Please use switch for this.

aaithal · 2018-01-02T21:03:47Z

agent/engine/docker_container_engine.go

@@ -45,6 +45,10 @@ const (
 	imageNameFormat = "%s:%s"
 	// the buffer size will ensure agent doesn't miss any event from docker
 	dockerEventBufferSize = 100
+	// healthCheckHealthy is the health status returned from docker container health check
+	healthCheckHealthy = "healthy"
+	// healthCheckUnhealthy is unhealth status returned from docker container health check


nit: 'unhealthy'

aaithal · 2018-01-02T21:10:40Z

agent/engine/docker_task_engine.go

+		if cont.Container.HealthStatusShouldBeReported() {
+			seelog.Debugf("Updating container health status: %s", event.DockerContainerMetadata.Health)
+			cont.Container.SetHealthStatus(event.DockerContainerMetadata.Health)
+			engine.saver.Save()


I don't think we need to persist this in the state file. In the event of a restart, inspecting the container should be sufficient to get the health status of the container. wdyt? imo, we can delete this line.

aaithal · 2018-01-02T21:15:09Z

agent/stats/engine.go

-	engine.lock.Lock()
-	defer engine.lock.Unlock()
-
+func (engine *DockerStatsEngine) addContainer(dockerID string) (*StatsContainer, error) {


please rename this to addContainerUnsafe

aaithal · 2018-01-02T21:16:03Z

agent/stats/engine.go

+	return statsContainer, nil
+}
+
+func (engine *DockerStatsEngine) containerMetricsMap() map[string]map[string]*StatsContainer {


please rename this as containerMetricsMapUnsafe

aaithal · 2018-01-02T21:16:16Z

agent/stats/engine.go

+func (engine *DockerStatsEngine) containerMetricsMap() map[string]map[string]*StatsContainer {
+	return engine.tasksToContainers
+}
+func (engine *DockerStatsEngine) healthCheckContainerMetricsMap() map[string]map[string]*StatsContainer {


please rename this as healthCheckContainerMetricsMapUnsafe

aaithal · 2018-01-02T21:18:28Z

agent/stats/engine.go

+func (engine *DockerStatsEngine) addToStatsContainerMapUnsafe(
+	taskARN, containerID string,
+	statsContainer *StatsContainer,
+	fun func() map[string]map[string]*StatsContainer) *StatsContainer {


fun is a very generic, non descriptive name. Please rename that to be something more meaningful

samuelkarp · 2018-01-02T23:29:21Z

agent/api/container.go

-	Version    *string `json:"version"`
+	// Version specifies the docker client API version to use
+	Version *string `json:"version"`
+	// HealthCheck is the configuration of docker health check


Is this another json-serialized object? Is this part of Config/HostConfig?

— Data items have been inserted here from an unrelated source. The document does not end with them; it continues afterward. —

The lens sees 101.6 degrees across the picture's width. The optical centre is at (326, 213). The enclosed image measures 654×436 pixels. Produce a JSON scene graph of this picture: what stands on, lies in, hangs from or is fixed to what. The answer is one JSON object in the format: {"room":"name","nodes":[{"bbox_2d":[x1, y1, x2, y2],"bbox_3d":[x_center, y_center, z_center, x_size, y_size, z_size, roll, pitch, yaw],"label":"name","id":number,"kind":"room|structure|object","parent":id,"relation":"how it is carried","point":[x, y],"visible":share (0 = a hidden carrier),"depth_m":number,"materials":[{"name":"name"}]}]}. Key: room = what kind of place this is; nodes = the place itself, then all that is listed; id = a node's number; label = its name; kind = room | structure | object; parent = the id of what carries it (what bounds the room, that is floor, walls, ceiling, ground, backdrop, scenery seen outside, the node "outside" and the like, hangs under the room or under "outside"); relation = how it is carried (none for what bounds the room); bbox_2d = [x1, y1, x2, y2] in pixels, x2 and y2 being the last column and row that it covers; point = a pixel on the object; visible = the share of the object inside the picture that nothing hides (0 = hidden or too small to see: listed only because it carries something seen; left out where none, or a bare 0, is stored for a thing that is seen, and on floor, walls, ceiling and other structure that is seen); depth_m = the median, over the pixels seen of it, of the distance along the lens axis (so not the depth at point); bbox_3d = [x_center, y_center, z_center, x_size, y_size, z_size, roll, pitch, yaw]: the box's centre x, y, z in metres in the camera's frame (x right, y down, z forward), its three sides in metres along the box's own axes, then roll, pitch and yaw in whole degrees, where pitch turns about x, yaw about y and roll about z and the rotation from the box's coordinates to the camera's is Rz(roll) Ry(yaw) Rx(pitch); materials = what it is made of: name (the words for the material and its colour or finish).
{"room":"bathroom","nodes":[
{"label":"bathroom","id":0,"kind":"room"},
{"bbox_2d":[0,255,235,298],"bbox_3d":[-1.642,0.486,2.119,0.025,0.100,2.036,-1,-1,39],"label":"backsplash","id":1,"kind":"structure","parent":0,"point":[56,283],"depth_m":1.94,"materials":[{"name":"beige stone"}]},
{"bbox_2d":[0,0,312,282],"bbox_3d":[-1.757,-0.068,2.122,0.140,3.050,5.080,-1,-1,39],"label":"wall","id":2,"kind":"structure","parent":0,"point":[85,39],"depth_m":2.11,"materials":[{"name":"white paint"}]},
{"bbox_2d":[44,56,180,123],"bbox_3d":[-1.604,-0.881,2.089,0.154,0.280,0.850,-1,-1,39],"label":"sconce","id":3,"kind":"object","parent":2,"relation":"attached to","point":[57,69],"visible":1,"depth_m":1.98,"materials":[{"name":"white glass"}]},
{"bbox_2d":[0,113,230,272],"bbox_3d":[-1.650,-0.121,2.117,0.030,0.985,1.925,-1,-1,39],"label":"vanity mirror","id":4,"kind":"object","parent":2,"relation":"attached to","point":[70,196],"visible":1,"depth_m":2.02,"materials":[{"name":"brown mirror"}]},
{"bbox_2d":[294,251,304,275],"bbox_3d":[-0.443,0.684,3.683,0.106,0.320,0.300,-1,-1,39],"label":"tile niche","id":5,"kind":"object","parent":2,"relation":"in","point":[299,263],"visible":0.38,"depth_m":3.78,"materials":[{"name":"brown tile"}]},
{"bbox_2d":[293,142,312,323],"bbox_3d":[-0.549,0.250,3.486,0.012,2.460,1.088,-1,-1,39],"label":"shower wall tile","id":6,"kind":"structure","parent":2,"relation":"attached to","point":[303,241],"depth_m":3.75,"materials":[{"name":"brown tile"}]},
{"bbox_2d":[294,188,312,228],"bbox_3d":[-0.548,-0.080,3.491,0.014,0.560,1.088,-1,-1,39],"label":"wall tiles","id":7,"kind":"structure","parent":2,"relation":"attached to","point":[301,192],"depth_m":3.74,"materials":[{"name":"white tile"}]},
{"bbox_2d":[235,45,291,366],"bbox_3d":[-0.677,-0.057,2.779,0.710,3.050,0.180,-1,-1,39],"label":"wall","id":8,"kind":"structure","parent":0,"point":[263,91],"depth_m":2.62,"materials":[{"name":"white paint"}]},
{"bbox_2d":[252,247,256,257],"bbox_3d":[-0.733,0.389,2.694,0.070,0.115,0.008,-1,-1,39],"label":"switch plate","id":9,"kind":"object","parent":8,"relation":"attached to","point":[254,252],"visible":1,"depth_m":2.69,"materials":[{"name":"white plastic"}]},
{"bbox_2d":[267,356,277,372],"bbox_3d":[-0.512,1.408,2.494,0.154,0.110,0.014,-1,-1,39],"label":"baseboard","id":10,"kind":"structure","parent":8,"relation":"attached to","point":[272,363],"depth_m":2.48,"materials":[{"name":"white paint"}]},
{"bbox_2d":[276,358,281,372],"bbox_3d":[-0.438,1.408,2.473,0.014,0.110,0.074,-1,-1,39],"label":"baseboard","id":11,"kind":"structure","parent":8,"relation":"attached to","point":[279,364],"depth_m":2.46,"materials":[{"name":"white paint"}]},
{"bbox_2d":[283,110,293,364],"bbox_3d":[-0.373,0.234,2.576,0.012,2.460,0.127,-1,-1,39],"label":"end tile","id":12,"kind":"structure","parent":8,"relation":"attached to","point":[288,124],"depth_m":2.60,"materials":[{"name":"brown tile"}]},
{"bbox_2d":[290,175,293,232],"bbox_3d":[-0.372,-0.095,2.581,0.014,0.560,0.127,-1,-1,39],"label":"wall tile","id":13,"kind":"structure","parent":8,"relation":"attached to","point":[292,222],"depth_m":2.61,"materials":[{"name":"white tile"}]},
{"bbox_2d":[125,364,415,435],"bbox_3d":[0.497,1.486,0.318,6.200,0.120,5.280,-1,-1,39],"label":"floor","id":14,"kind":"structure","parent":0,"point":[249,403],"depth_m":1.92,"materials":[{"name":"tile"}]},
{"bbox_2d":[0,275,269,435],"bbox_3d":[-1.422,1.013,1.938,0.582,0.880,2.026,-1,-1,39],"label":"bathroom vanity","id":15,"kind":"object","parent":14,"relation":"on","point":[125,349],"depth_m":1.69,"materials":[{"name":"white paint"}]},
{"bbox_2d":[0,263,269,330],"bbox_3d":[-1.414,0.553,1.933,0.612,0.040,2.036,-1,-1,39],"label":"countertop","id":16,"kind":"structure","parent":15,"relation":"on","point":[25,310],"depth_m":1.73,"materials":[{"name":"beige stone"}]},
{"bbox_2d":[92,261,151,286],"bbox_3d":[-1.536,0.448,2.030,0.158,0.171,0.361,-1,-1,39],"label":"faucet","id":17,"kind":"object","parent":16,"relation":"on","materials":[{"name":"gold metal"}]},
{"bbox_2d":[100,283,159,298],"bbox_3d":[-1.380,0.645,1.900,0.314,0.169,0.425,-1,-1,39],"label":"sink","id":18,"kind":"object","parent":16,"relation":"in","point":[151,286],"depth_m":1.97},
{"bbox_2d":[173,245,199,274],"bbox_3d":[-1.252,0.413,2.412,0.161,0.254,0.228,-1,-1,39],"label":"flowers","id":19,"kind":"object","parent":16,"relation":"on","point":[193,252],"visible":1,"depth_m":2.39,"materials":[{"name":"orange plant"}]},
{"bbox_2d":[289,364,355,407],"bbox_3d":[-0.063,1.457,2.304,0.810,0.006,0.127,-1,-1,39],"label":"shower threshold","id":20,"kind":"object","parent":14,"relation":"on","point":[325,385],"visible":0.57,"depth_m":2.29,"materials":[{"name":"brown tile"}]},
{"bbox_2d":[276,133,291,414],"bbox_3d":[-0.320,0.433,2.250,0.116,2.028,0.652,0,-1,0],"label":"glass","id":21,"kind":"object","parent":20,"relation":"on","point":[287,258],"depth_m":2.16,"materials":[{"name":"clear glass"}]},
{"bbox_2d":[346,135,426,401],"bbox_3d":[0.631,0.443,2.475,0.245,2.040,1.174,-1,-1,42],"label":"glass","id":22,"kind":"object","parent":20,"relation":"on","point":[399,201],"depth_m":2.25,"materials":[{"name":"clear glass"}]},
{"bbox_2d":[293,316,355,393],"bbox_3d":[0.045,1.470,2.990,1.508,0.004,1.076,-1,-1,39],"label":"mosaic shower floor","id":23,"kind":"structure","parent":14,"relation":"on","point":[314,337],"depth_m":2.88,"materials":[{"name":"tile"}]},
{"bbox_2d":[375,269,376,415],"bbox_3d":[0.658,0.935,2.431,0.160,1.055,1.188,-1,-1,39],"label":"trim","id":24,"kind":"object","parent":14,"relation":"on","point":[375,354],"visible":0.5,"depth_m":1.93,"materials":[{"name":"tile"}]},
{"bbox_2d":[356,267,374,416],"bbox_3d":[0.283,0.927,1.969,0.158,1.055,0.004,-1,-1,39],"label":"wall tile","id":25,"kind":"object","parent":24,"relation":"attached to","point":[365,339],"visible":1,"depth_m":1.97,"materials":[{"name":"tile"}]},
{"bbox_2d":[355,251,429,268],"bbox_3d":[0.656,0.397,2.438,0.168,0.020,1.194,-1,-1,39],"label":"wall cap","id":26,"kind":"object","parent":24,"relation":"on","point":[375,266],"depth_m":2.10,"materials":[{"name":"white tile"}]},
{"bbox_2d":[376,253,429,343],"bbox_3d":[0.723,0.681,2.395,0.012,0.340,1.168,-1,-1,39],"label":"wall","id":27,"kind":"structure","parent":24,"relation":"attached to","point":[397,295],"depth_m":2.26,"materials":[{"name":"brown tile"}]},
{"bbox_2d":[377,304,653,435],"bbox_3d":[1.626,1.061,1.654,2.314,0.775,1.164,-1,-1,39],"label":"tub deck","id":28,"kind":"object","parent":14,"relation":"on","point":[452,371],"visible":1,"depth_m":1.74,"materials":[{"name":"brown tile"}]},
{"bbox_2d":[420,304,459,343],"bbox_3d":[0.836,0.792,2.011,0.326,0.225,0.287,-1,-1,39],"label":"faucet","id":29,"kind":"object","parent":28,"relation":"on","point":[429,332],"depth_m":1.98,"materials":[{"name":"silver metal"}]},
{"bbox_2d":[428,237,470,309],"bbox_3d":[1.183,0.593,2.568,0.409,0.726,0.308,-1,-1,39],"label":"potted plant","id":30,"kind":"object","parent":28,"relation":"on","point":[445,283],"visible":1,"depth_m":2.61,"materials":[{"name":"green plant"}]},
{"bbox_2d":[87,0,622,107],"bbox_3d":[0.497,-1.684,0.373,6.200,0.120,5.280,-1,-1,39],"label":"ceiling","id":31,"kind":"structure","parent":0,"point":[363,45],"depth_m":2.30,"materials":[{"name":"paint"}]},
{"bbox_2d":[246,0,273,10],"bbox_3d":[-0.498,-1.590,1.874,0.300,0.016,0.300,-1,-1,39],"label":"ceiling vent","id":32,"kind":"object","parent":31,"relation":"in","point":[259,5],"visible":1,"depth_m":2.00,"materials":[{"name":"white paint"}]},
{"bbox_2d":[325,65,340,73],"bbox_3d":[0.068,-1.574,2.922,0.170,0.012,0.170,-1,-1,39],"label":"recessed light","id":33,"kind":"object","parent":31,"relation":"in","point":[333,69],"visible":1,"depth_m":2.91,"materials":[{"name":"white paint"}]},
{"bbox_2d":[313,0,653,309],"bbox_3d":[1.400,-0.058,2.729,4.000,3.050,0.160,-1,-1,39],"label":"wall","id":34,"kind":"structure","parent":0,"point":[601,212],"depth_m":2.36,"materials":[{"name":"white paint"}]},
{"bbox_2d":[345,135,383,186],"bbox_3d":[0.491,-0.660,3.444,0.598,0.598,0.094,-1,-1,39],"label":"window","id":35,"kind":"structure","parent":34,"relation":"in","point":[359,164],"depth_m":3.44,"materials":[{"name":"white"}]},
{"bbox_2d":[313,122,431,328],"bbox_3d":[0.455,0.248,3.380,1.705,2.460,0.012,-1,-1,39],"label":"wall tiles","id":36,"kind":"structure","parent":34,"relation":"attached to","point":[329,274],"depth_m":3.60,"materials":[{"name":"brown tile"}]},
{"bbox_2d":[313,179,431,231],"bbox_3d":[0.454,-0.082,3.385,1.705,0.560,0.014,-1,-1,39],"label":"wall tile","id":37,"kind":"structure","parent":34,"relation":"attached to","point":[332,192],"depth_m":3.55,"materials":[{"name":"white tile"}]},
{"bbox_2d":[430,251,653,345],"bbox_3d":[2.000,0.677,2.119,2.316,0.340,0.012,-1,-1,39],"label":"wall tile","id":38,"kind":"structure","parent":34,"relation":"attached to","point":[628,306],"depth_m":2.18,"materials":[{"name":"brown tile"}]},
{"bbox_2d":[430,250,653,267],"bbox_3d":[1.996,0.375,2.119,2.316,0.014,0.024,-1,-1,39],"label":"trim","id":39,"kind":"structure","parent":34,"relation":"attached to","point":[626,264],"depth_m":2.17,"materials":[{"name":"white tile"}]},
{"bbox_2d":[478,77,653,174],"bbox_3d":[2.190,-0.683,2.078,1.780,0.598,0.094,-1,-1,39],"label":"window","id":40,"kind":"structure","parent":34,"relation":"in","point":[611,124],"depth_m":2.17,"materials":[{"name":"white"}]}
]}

No and it's not part of the Config/HostConfig from the payload message. It was sent as a string and agent will unmarshal it into the docker recognized struct api/task.go

Why isn't it part of the Config from the payload message? It's being stuck in the Config anyway, so why do we need a separate unmarshal for it?

samuelkarp · 2018-01-02T23:33:56Z

agent/api/containerstatus.go

+		return errors.New("container health status unmarshal: status must be a string or null; Got " + string(b))
+	}
+	strStatus := string(b[1 : len(b)-1])
+	if strStatus == "UNKNOWN" {


Please use switch for this.

samuelkarp · 2018-01-02T23:37:34Z

agent/engine/docker_container_engine.go

+	logLength := len(dockerContainer.State.Health.Log)
+	if logLength != 0 {
+		// Only save the last log from the health check
+		health.Output = dockerContainer.State.Health.Log[logLength-1].Output


Why would you only have the last line? Also: I don't see any limit here to the length of the line. We should probably limit this in terms of bytes and maybe select the last N bytes instead of the last line.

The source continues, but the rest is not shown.